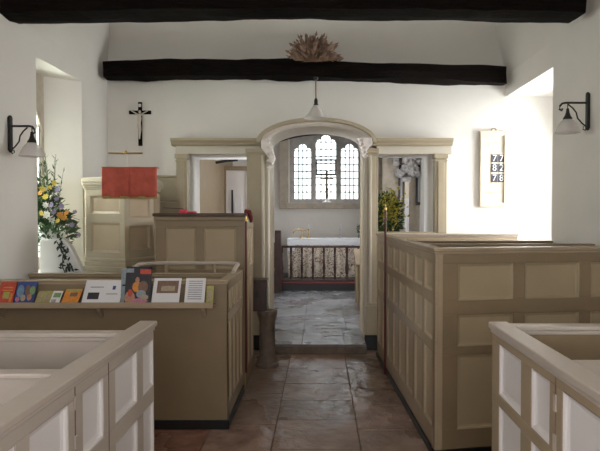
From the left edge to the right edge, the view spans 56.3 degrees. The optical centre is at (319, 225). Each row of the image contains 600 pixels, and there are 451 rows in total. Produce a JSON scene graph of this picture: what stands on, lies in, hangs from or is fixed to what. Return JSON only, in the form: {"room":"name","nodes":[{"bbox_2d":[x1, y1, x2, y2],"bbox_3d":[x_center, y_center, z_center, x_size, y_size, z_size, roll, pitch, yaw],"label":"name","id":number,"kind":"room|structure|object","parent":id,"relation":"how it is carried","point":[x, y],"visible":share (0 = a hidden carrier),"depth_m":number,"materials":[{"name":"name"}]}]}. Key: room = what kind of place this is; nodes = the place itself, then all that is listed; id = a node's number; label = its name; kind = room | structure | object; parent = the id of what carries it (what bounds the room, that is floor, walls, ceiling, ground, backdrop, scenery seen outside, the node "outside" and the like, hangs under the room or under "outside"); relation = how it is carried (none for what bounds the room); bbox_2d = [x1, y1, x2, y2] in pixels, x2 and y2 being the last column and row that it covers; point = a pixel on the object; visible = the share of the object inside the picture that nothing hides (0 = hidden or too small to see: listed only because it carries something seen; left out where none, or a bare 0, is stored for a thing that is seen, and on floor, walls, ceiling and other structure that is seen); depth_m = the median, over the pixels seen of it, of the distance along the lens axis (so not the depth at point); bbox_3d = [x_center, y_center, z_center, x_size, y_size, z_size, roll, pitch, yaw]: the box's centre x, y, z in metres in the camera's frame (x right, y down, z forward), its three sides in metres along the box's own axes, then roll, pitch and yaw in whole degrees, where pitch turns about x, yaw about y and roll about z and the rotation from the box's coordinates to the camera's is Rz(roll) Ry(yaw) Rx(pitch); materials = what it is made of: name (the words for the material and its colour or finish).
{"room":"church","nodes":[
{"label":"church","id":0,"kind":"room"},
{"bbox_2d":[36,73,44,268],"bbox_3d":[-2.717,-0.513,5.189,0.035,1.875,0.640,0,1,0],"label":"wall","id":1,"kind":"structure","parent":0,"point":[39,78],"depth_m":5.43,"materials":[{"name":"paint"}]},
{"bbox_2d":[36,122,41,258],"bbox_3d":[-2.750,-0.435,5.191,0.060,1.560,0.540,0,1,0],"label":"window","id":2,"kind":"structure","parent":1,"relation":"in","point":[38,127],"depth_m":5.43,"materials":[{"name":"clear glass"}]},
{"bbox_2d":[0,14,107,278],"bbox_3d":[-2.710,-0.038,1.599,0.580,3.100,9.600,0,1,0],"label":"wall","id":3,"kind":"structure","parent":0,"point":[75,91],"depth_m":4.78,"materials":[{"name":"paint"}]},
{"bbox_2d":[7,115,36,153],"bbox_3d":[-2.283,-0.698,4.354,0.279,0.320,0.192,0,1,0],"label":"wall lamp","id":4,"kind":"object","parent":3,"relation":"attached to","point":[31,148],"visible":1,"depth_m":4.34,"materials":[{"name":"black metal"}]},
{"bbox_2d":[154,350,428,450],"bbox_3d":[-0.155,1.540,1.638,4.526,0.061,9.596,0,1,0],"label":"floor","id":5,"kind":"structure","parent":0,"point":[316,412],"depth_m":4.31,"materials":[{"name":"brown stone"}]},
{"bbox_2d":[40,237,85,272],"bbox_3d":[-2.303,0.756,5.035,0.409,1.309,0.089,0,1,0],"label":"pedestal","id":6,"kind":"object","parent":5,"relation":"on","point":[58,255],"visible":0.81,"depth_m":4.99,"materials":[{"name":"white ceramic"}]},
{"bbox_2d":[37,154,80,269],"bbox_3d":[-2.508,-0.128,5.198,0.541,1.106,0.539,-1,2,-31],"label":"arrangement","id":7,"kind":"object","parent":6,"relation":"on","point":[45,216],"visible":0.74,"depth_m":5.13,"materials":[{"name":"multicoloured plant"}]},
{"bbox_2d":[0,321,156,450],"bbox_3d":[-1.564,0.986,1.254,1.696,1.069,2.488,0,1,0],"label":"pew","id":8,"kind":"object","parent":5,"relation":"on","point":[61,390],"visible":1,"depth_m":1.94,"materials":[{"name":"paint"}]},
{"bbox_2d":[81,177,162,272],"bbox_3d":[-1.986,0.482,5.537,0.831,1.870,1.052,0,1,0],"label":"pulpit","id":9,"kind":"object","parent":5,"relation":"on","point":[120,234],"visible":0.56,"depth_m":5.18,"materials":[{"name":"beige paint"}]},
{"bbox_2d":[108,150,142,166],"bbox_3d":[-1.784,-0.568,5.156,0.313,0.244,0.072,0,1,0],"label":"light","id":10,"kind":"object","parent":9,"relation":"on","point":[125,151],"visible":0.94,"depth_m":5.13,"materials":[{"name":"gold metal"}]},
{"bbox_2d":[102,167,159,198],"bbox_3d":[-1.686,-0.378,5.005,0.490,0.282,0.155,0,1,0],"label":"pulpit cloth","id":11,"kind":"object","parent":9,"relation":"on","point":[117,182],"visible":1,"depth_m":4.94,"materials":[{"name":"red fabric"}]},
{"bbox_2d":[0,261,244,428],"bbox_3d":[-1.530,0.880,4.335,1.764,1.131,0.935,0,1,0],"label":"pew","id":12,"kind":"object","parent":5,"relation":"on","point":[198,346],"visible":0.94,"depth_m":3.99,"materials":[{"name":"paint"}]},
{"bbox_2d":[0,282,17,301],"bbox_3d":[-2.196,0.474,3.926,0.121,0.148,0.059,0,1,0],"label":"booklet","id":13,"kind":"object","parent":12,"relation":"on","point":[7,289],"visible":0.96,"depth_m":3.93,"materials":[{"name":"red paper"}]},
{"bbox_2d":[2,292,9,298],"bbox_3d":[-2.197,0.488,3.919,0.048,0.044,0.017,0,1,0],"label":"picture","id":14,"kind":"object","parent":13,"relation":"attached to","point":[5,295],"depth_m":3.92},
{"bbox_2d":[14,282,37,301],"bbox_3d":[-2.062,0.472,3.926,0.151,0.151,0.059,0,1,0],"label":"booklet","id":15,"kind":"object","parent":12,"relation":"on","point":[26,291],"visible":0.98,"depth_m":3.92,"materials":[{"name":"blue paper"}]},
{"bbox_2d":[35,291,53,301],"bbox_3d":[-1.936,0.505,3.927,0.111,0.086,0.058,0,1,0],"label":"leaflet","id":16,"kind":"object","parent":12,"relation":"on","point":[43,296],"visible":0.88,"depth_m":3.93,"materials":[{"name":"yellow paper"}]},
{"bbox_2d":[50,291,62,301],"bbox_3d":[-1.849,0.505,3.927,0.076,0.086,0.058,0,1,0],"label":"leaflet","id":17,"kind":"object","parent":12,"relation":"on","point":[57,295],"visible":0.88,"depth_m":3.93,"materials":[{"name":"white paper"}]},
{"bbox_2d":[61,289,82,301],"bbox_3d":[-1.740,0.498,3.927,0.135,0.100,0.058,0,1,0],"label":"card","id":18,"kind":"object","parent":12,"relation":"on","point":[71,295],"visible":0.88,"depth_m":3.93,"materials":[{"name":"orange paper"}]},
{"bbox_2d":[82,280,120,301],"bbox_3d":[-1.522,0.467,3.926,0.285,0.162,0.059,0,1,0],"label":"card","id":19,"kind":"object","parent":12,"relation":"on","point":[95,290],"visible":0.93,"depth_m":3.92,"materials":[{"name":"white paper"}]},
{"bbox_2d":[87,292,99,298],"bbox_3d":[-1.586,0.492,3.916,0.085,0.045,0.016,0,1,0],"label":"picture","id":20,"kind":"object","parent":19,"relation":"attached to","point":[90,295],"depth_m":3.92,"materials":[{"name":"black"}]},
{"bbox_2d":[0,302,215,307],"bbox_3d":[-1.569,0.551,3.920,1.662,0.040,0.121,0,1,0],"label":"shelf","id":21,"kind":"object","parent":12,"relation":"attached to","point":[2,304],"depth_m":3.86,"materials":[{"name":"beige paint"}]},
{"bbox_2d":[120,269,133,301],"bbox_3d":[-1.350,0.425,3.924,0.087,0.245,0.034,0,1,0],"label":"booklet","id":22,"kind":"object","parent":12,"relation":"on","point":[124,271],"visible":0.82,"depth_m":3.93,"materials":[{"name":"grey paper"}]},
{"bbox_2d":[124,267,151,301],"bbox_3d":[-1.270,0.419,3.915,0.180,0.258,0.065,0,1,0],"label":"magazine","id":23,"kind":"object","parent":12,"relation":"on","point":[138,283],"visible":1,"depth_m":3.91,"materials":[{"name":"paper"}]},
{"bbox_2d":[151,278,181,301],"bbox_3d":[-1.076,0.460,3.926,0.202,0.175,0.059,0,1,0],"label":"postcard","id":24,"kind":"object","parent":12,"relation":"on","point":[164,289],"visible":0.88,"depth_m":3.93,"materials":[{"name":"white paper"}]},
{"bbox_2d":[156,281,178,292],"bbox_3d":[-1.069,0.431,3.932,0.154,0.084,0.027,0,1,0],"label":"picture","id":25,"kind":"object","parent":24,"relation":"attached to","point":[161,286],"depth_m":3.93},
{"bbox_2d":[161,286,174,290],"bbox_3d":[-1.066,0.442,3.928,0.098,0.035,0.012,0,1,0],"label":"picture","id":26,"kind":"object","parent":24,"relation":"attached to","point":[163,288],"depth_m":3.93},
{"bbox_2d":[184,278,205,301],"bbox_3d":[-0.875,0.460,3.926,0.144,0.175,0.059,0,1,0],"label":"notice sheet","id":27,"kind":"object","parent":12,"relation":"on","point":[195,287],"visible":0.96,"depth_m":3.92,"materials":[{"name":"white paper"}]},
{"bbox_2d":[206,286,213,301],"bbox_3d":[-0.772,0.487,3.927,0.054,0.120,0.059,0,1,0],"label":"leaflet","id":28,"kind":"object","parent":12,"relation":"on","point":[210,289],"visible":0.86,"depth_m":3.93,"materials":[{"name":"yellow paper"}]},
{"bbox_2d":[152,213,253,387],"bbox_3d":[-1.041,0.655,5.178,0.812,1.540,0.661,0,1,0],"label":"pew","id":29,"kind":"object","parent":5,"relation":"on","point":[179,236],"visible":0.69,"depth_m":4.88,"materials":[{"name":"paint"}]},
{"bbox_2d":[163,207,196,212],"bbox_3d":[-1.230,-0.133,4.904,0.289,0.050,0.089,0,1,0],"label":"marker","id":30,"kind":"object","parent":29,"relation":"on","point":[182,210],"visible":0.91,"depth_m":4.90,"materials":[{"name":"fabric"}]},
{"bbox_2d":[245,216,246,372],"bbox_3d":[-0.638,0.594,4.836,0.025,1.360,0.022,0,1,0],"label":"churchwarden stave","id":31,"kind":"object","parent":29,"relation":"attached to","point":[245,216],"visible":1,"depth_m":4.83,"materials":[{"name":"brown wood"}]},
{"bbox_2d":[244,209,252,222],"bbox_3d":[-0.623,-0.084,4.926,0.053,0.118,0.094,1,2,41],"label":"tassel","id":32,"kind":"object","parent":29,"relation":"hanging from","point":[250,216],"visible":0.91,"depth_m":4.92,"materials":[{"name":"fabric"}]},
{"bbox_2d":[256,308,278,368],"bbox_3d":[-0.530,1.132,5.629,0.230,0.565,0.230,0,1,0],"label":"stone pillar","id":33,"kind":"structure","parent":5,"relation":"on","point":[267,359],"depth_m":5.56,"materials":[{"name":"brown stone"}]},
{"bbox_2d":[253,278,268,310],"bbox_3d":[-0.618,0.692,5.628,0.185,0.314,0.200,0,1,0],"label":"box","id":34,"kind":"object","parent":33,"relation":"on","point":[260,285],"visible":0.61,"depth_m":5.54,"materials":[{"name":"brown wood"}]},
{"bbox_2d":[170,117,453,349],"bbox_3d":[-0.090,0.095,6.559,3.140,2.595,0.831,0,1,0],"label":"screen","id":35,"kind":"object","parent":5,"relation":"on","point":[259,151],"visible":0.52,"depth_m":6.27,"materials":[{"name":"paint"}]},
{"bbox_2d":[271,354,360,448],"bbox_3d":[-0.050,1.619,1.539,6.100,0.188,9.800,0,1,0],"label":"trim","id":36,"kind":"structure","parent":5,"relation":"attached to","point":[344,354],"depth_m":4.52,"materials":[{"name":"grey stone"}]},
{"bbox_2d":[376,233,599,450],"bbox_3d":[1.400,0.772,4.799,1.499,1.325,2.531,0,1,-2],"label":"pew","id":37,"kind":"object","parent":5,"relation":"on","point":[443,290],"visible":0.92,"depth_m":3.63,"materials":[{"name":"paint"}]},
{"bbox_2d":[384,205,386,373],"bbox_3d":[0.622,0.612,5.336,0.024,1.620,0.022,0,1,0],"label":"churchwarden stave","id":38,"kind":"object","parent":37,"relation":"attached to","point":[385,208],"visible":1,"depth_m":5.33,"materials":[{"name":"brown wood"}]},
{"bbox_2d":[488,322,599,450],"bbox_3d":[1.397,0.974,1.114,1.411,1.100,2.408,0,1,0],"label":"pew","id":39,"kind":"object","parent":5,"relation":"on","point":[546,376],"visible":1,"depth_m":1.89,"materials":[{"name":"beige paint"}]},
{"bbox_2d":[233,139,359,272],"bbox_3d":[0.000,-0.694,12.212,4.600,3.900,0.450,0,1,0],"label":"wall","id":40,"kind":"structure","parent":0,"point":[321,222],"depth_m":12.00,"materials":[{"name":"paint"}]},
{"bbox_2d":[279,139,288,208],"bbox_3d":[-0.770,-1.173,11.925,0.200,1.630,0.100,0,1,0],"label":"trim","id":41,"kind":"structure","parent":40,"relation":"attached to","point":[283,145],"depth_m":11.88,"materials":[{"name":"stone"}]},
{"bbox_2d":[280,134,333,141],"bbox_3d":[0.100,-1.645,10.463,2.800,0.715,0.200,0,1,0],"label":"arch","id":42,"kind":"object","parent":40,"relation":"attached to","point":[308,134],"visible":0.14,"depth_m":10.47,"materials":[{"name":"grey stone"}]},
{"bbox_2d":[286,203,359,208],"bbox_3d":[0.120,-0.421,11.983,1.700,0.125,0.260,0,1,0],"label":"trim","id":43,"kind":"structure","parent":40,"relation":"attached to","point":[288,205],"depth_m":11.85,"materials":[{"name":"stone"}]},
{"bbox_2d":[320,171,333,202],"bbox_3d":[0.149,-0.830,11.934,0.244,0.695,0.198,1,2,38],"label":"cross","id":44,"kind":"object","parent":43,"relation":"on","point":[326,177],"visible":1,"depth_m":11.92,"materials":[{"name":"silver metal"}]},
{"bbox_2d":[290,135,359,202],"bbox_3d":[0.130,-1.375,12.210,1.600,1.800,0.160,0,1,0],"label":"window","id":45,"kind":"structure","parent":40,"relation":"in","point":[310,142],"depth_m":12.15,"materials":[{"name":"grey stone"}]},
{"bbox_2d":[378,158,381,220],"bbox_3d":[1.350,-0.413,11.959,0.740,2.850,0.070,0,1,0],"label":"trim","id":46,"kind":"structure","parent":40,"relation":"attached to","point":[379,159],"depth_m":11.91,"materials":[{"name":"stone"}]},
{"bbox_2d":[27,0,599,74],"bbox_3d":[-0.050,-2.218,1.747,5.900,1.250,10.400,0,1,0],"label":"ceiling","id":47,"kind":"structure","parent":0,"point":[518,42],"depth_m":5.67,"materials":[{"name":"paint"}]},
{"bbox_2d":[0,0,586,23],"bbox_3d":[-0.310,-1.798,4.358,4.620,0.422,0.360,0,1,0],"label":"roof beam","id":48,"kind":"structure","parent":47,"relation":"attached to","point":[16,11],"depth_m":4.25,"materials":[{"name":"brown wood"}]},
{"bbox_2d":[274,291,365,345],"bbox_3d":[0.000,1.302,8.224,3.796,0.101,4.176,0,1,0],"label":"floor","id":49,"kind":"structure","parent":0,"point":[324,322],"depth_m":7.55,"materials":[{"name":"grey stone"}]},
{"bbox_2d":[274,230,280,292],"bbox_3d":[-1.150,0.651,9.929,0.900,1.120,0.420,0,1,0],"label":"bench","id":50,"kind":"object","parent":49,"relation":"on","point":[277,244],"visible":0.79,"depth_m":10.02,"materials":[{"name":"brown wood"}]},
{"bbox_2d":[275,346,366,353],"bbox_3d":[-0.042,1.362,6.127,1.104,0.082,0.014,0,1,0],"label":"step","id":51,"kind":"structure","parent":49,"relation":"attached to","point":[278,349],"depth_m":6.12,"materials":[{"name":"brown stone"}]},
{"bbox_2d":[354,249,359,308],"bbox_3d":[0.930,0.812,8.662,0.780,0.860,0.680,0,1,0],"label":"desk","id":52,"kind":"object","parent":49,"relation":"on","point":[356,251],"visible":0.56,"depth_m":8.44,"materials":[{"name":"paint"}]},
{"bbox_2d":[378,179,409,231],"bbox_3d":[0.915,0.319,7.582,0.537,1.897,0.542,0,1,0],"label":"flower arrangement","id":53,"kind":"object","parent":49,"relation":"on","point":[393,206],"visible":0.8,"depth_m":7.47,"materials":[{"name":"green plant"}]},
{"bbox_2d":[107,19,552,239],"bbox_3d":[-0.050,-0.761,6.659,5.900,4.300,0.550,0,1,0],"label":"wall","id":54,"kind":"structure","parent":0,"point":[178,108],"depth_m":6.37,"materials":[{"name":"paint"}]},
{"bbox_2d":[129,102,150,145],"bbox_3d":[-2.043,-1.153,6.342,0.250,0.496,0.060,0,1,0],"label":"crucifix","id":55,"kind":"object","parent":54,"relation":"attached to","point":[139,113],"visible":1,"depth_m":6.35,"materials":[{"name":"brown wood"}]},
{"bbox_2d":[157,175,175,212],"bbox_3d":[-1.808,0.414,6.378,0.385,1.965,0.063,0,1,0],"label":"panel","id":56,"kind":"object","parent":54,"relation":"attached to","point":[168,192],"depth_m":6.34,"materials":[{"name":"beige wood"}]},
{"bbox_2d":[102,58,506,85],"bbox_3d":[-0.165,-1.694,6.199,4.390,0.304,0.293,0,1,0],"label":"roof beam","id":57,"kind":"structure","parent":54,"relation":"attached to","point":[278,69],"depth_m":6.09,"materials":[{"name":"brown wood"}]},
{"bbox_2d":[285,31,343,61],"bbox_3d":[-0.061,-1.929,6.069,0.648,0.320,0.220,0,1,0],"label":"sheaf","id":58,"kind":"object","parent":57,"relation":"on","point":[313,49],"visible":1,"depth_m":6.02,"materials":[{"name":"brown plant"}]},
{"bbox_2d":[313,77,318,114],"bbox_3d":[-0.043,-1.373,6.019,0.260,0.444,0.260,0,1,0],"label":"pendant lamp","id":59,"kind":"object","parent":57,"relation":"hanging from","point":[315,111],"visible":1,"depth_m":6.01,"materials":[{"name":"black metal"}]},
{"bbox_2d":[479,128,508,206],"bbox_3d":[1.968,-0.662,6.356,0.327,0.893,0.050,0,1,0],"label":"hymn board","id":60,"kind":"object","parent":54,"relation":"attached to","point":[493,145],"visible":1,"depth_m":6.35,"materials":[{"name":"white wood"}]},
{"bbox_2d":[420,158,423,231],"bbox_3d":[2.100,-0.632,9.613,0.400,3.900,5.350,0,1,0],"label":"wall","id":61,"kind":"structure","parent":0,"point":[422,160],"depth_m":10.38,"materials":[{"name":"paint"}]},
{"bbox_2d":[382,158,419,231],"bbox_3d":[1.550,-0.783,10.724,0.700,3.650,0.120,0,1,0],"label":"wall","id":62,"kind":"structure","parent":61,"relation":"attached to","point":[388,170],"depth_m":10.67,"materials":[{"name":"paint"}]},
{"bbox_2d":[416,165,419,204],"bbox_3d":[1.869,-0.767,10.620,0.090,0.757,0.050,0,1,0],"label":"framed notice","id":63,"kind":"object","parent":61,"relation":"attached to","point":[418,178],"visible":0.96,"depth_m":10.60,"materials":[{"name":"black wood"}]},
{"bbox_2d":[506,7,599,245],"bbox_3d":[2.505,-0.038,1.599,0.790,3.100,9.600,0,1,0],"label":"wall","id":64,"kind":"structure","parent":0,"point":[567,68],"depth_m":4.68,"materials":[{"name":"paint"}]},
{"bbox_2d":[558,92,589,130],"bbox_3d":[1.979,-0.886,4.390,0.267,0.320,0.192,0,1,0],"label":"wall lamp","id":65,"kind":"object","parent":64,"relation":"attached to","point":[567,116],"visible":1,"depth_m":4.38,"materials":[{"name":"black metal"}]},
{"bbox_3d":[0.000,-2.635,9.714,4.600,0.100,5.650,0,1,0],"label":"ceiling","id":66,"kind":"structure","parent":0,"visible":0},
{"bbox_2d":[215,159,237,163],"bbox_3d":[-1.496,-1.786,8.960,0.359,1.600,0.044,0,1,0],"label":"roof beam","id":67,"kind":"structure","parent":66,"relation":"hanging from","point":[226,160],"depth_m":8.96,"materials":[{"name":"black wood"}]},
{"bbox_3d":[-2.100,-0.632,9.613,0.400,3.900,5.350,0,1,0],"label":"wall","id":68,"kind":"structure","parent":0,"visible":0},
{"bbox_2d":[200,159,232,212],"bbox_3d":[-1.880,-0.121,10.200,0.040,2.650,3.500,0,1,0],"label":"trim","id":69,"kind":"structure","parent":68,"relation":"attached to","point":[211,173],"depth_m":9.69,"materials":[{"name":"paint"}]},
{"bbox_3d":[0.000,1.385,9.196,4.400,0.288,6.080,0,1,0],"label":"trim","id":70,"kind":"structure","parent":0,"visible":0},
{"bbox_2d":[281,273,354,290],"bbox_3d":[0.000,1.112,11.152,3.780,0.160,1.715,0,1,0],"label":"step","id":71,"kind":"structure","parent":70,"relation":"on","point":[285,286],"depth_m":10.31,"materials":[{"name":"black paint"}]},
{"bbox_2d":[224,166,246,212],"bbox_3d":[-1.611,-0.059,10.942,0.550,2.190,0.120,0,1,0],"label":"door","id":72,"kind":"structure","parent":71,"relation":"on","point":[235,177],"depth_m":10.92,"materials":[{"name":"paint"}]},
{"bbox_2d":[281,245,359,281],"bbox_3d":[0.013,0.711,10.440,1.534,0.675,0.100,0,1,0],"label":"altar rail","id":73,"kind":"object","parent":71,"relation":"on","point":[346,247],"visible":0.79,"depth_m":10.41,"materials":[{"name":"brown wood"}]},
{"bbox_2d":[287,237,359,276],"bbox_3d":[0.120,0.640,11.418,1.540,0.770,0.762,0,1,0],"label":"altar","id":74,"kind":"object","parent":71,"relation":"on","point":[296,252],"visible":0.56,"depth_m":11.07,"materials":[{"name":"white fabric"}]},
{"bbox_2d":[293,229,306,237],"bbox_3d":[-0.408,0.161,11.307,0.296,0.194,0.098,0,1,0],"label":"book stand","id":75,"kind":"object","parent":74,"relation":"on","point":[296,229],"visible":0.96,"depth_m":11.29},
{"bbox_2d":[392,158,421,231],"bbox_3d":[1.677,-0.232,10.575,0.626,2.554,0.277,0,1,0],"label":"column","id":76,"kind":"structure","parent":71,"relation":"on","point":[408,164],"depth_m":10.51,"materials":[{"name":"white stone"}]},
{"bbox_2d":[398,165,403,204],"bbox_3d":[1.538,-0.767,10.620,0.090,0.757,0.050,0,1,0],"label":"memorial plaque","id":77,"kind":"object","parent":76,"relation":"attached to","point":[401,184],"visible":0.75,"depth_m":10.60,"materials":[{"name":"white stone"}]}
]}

────────────────────────────────────────

For the listing above, state how many lines contain the string "step". Give the number and nothing else.

2